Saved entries
'''

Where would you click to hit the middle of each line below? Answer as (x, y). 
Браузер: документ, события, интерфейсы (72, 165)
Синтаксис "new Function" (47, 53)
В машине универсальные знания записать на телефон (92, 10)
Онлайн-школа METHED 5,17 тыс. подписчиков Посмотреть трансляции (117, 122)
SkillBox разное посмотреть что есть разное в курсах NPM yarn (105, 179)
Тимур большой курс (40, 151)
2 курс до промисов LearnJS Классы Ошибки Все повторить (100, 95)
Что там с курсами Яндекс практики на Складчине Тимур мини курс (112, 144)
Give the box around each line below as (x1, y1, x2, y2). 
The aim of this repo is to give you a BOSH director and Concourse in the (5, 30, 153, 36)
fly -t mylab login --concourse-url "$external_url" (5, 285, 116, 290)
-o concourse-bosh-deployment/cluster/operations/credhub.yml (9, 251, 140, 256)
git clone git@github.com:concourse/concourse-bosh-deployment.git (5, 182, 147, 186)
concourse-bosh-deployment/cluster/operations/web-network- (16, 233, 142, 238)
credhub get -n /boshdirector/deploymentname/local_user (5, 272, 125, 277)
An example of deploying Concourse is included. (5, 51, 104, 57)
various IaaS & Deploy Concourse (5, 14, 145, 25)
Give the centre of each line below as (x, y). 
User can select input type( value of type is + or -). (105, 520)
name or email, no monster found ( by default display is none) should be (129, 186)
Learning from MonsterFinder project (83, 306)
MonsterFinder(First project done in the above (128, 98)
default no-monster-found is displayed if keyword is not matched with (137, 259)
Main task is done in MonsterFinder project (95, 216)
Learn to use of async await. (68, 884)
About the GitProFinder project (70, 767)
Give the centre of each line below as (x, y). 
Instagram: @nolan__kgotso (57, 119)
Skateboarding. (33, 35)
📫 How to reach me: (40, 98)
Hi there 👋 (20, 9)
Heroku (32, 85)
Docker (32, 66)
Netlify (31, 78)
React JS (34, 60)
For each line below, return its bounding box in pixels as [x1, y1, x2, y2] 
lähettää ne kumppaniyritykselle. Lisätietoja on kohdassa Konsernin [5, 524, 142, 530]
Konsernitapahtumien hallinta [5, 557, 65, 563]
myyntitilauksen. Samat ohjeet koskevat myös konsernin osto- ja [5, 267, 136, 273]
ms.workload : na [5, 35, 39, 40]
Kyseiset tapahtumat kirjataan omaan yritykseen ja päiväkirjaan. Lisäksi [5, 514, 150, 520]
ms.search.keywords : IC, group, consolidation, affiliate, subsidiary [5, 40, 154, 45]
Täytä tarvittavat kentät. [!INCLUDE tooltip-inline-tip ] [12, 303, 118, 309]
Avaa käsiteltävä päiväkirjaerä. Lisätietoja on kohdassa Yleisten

'''

What to do: Copy out the range of lines above starting at the line with "Тимур большой курс (40, 151)" and ending at the line with "git clone git@github.com:concourse/concourse-bosh-deployment.git", exactly and including both.

Exercise response:
Тимур большой курс (40, 151)
2 курс до промисов LearnJS Классы Ошибки Все повторить (100, 95)
Что там с курсами Яндекс практики на Складчине Тимур мини курс (112, 144)
Give the box around each line below as (x1, y1, x2, y2). 
The aim of this repo is to give you a BOSH director and Concourse in the (5, 30, 153, 36)
fly -t mylab login --concourse-url "$external_url" (5, 285, 116, 290)
-o concourse-bosh-deployment/cluster/operations/credhub.yml (9, 251, 140, 256)
git clone git@github.com:concourse/concourse-bosh-deployment.git (5, 182, 147, 186)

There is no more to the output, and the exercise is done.